=== REQUIRED ACTION ===
Your reply should be only the number of lines in the material below that include the word "Inoltre".

►

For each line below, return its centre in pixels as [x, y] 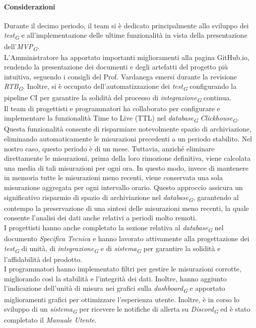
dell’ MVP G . [22, 47]
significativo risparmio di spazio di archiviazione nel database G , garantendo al [122, 197]
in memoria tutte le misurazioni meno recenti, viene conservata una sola [113, 177]
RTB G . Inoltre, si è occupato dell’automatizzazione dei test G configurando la [120, 87]
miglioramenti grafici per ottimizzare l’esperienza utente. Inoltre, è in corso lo [122, 299]
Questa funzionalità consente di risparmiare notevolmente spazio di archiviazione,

◄

=== ANSWER TO THE PROBLEM ===
2